Material supplied »
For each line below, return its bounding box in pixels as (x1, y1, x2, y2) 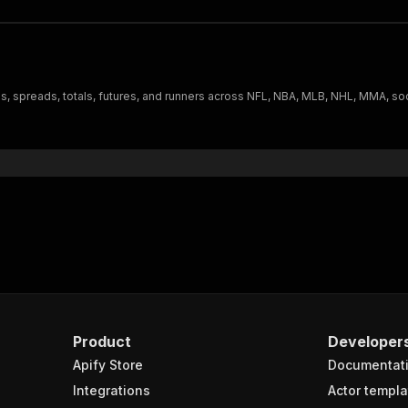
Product (73, 332, 131, 351)
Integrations (73, 382, 150, 398)
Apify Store (73, 357, 143, 372)
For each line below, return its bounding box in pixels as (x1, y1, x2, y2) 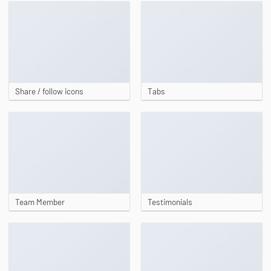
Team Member (15, 196, 65, 207)
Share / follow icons (15, 85, 83, 96)
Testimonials (147, 196, 192, 207)
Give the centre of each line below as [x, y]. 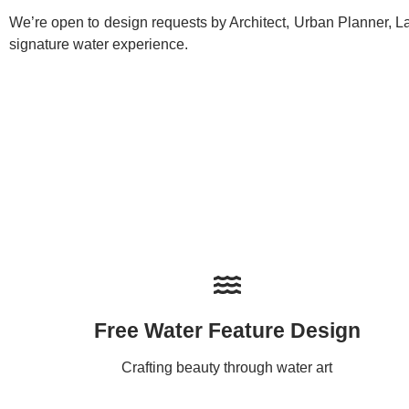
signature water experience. [99, 44]
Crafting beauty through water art [227, 368]
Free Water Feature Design [227, 331]
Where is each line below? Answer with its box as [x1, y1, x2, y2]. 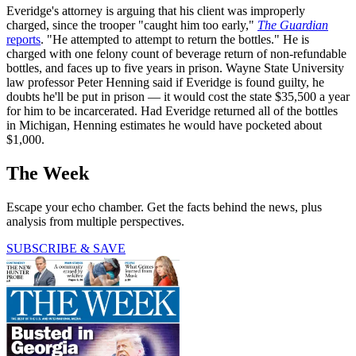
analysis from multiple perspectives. [6, 214, 184, 228]
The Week [6, 162, 89, 184]
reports [6, 32, 41, 46]
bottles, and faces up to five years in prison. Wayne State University [6, 60, 344, 75]
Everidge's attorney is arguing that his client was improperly [6, 3, 305, 17]
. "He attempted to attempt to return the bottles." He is [41, 32, 309, 46]
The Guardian [257, 17, 328, 32]
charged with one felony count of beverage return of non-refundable [6, 46, 346, 60]
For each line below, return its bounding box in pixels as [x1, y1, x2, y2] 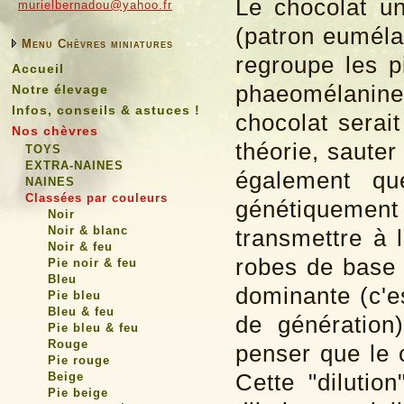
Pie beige [48, 386, 108, 399]
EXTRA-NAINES [25, 159, 124, 172]
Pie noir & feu [48, 256, 137, 270]
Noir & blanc [48, 224, 128, 237]
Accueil [12, 61, 64, 76]
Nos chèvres [12, 124, 98, 138]
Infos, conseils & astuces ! [12, 103, 200, 117]
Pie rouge [48, 353, 110, 367]
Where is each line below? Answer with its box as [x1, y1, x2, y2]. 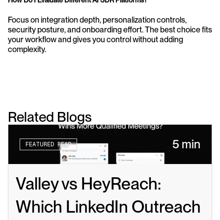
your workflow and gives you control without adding [8, 35, 183, 44]
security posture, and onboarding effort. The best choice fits [8, 25, 212, 34]
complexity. [8, 45, 46, 54]
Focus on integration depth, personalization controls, [8, 15, 187, 25]
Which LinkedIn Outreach [16, 196, 201, 217]
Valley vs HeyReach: [16, 173, 161, 193]
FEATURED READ [26, 140, 71, 148]
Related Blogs [8, 109, 92, 125]
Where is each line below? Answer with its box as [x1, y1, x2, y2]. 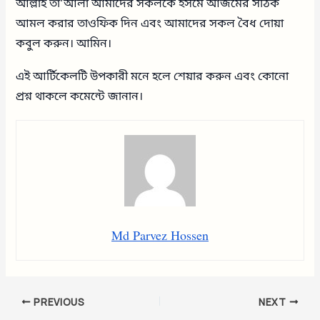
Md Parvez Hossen [111, 227, 209, 245]
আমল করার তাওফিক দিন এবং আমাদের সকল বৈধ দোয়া [16, 16, 284, 32]
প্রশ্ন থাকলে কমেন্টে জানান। [16, 89, 144, 105]
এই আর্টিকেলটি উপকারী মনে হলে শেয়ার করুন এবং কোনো [16, 69, 289, 85]
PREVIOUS [31, 295, 85, 309]
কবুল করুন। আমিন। [16, 36, 112, 52]
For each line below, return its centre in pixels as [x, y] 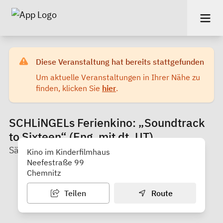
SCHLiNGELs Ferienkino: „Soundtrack [107, 122]
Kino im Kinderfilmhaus [68, 152]
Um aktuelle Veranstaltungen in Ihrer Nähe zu [118, 77]
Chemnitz [44, 172]
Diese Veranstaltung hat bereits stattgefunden [120, 61]
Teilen [74, 193]
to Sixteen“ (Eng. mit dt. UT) [81, 136]
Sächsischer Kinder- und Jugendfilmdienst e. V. [103, 150]
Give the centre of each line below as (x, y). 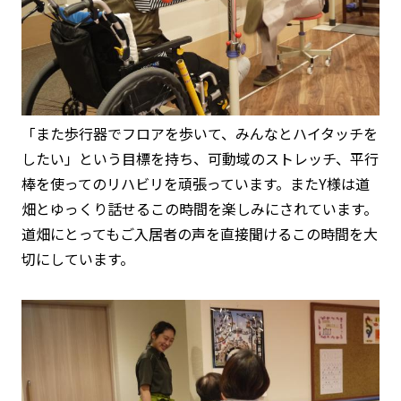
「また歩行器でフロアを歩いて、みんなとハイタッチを (200, 133)
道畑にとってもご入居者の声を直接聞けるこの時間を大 (200, 234)
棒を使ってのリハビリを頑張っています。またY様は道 (196, 183)
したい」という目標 (86, 158)
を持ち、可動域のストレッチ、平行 (264, 158)
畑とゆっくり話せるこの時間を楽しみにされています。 (200, 209)
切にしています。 (78, 259)
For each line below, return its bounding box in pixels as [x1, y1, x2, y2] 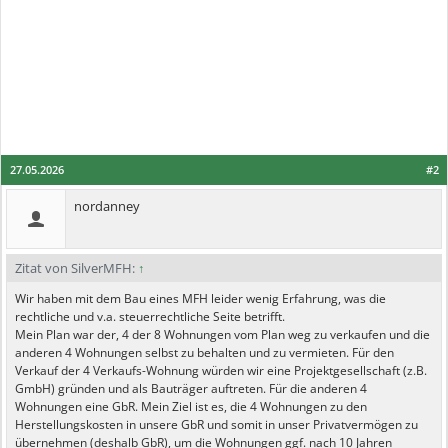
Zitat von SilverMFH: [15, 259, 138, 277]
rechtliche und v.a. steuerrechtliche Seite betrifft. [15, 308, 285, 325]
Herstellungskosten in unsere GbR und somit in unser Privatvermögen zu [15, 416, 418, 433]
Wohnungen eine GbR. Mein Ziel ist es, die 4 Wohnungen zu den [15, 398, 367, 415]
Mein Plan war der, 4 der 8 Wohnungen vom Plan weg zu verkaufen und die [15, 326, 430, 343]
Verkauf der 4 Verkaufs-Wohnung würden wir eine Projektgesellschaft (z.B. [15, 362, 427, 379]
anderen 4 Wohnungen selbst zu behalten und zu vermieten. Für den [15, 344, 394, 361]
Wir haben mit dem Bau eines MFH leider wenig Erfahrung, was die [15, 290, 386, 307]
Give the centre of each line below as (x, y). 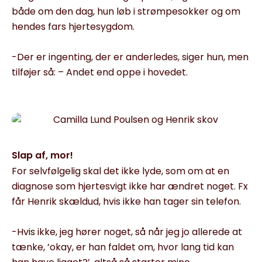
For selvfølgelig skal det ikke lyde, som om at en (120, 171)
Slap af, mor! (42, 155)
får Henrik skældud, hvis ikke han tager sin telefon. (126, 201)
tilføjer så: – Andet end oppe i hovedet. (100, 72)
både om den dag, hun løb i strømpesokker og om (126, 11)
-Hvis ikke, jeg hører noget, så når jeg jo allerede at (127, 232)
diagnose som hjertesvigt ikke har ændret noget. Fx (130, 186)
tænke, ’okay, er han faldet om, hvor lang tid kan (123, 247)
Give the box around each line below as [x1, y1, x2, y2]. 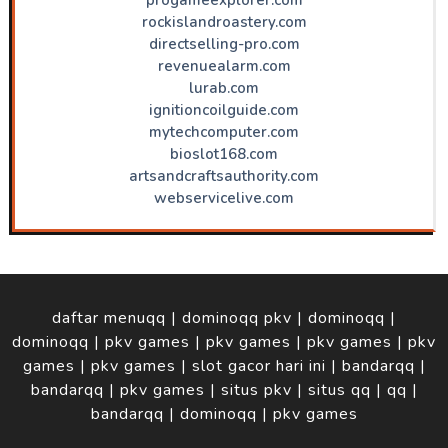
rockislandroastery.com [141, 11, 307, 32]
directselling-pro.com [148, 33, 300, 54]
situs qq [307, 379, 371, 402]
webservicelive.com [154, 187, 294, 208]
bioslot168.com [170, 143, 278, 164]
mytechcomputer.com [149, 121, 299, 142]
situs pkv [220, 379, 292, 402]
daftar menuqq [52, 307, 166, 330]
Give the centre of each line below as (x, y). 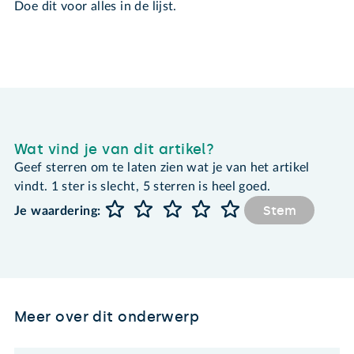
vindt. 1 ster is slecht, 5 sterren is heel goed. (143, 186)
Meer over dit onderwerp (107, 316)
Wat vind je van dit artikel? (115, 149)
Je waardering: (58, 211)
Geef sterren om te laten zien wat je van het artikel (162, 167)
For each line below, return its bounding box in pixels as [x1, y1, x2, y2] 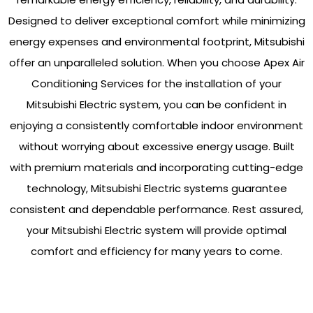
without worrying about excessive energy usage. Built [18, 139, 295, 154]
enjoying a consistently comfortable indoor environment [10, 118, 303, 133]
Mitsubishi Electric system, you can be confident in [27, 97, 286, 112]
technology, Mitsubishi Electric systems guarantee [26, 181, 287, 196]
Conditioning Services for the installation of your [31, 76, 282, 91]
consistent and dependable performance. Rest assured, [10, 202, 303, 217]
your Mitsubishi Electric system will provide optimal [27, 223, 286, 238]
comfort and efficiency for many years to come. [31, 244, 282, 259]
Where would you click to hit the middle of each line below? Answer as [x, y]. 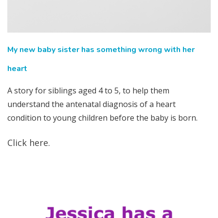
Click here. [29, 143]
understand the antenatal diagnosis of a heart [91, 104]
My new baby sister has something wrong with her [101, 49]
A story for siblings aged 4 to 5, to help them [88, 91]
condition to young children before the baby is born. [102, 118]
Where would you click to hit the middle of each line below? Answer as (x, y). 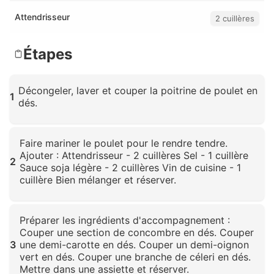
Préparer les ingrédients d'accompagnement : (125, 220)
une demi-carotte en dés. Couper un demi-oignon (134, 245)
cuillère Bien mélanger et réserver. (98, 180)
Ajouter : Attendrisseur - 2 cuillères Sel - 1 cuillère (134, 156)
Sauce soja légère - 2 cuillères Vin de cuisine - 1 (130, 168)
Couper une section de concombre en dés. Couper (137, 233)
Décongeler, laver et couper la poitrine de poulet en (138, 91)
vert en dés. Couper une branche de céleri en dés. (135, 257)
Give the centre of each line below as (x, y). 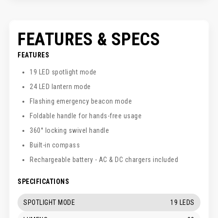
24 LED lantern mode (60, 86)
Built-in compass (55, 145)
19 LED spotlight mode (63, 72)
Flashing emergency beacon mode (81, 101)
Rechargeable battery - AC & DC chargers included (104, 159)
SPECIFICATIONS (44, 181)
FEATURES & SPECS (89, 39)
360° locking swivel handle (70, 130)
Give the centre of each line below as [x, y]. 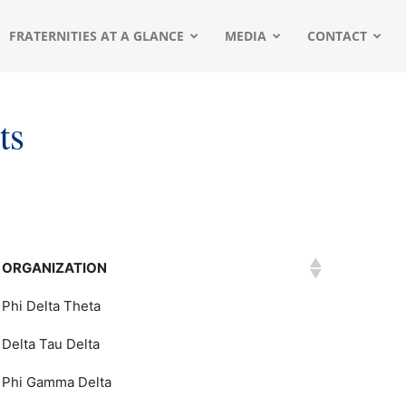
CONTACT [337, 36]
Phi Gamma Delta [57, 382]
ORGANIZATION [54, 268]
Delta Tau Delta [51, 344]
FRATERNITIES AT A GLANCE [97, 36]
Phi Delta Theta [51, 306]
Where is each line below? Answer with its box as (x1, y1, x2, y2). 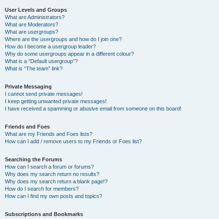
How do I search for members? (5, 186, 79, 192)
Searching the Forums (5, 156, 62, 162)
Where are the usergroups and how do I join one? (5, 36, 122, 42)
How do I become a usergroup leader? (5, 44, 96, 49)
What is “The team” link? (5, 66, 63, 71)
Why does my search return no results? (5, 171, 99, 177)
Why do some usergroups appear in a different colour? (5, 51, 134, 57)
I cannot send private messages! (5, 91, 83, 97)
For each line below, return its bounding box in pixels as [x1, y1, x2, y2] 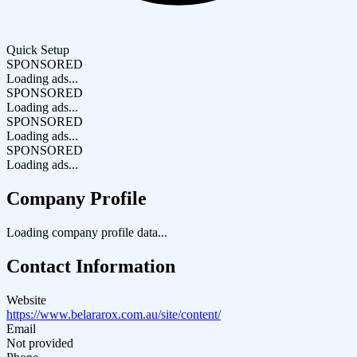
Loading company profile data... [6, 225, 167, 239]
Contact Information [6, 255, 175, 277]
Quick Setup [6, 43, 69, 57]
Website [6, 292, 46, 307]
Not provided [6, 335, 73, 350]
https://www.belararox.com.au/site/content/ [6, 307, 221, 321]
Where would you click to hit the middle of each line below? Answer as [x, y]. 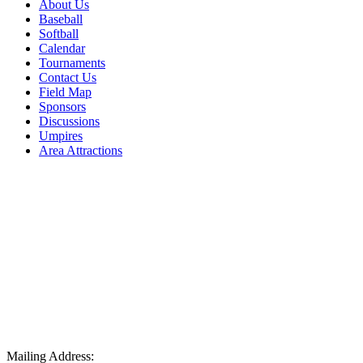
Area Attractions [81, 151]
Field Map [65, 92]
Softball [59, 34]
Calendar [62, 49]
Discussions [69, 122]
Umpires [61, 136]
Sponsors [62, 107]
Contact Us [68, 78]
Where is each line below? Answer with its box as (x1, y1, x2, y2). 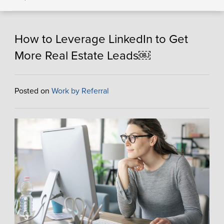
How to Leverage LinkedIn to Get (14, 32, 188, 46)
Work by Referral (51, 86, 109, 96)
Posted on (14, 86, 51, 96)
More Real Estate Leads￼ (14, 48, 150, 63)
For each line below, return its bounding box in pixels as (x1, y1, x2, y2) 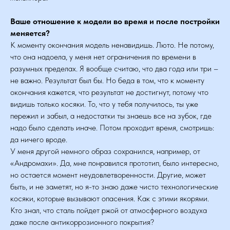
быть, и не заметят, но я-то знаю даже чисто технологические (10, 182, 218, 191)
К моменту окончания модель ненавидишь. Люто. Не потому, (10, 40, 214, 50)
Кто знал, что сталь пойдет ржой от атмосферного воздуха (10, 205, 207, 215)
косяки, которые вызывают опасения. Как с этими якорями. (10, 194, 209, 203)
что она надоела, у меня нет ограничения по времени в (10, 52, 196, 62)
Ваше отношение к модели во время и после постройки (10, 16, 220, 26)
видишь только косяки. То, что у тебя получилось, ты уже (10, 99, 198, 109)
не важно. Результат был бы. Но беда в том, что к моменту (10, 75, 204, 85)
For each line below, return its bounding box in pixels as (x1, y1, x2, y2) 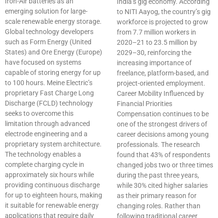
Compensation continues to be (117, 110, 209, 118)
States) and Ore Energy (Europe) (5, 48, 102, 56)
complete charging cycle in (5, 161, 84, 169)
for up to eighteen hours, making (5, 191, 102, 200)
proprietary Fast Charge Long (5, 89, 94, 97)
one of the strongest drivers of (117, 120, 207, 128)
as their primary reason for (117, 192, 197, 200)
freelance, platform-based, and (117, 69, 209, 77)
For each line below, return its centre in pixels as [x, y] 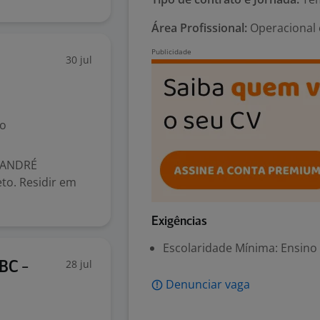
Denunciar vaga [208, 284]
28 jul [79, 264]
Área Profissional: [199, 28]
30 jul [79, 60]
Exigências [179, 222]
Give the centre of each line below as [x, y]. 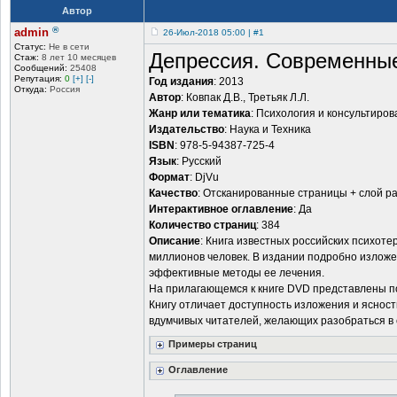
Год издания [181, 82]
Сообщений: [41, 68]
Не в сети [68, 47]
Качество [173, 194]
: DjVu [204, 178]
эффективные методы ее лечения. [237, 273]
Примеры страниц [213, 344]
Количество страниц [202, 226]
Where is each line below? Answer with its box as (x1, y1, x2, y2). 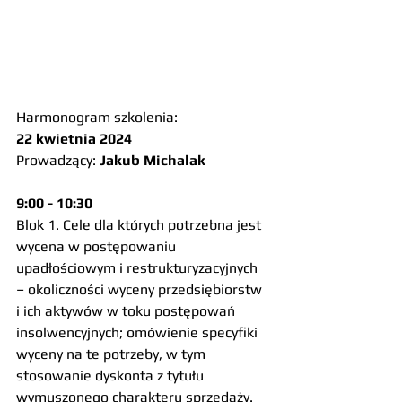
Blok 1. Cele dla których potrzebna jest (16, 216, 265, 233)
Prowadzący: (16, 152, 100, 169)
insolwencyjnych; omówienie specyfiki (16, 324, 261, 341)
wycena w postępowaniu (16, 238, 179, 255)
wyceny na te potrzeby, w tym (16, 345, 209, 363)
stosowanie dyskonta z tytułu (16, 367, 207, 384)
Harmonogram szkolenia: (16, 109, 178, 126)
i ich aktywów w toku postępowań (16, 302, 239, 319)
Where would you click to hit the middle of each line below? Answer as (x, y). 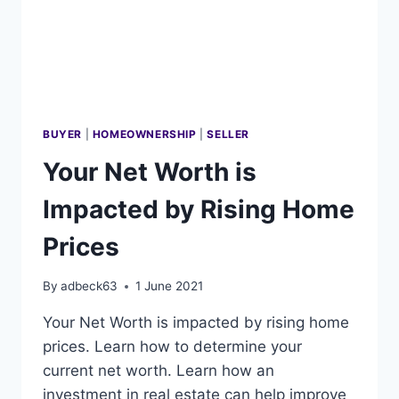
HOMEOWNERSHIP (144, 134)
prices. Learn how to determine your (172, 347)
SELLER (228, 134)
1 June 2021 (170, 286)
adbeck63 (90, 286)
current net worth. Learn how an (159, 371)
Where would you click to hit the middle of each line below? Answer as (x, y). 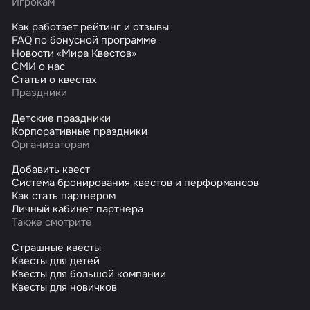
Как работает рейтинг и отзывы (91, 27)
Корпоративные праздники (80, 131)
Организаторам (51, 144)
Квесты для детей (56, 261)
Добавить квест (51, 170)
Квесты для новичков (65, 287)
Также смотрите (52, 222)
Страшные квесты (57, 247)
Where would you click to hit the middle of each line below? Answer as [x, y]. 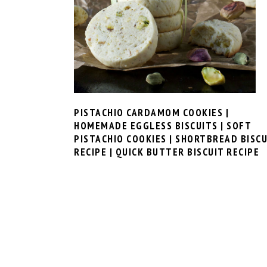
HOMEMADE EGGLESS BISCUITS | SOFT [162, 126]
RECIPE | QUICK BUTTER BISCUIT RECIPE [167, 152]
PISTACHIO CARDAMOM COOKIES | [151, 113]

Problem to solve » Every line containing the string "Delta" is required; copy each such line from the data.

Response box »
Phi Gamma Delta [57, 382]
Delta Tau Delta [51, 344]
Phi Delta Theta [51, 306]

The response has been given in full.